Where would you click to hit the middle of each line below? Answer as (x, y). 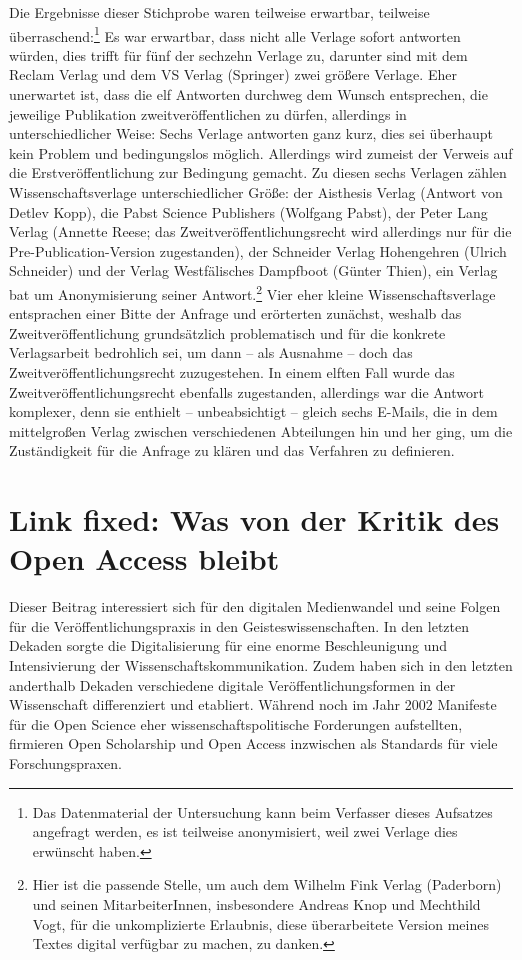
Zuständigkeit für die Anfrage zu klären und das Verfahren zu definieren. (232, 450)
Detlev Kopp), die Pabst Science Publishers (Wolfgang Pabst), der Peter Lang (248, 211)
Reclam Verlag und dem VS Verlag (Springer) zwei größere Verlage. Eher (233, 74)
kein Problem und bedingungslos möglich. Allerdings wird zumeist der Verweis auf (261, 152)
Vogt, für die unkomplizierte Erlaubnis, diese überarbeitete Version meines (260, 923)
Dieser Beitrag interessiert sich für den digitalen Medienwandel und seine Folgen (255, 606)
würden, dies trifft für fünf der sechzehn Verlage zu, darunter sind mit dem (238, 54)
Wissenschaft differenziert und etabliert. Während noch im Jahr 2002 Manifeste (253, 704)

───

◆ Task:
The finished copy should match the data above word for word and contain no pictures.

◆ Response:
Where would you click to hit the middle of each line below? Answer as (x, y). 
Zuständigkeit für die Anfrage zu klären und das Verfahren zu definieren. (232, 450)
Detlev Kopp), die Pabst Science Publishers (Wolfgang Pabst), der Peter Lang (248, 211)
Reclam Verlag und dem VS Verlag (Springer) zwei größere Verlage. Eher (233, 74)
kein Problem und bedingungslos möglich. Allerdings wird zumeist der Verweis auf (261, 152)
Vogt, für die unkomplizierte Erlaubnis, diese überarbeitete Version meines (260, 923)
Dieser Beitrag interessiert sich für den digitalen Medienwandel und seine Folgen (255, 606)
würden, dies trifft für fünf der sechzehn Verlage zu, darunter sind mit dem (238, 54)
Wissenschaft differenziert und etabliert. Während noch im Jahr 2002 Manifeste (253, 704)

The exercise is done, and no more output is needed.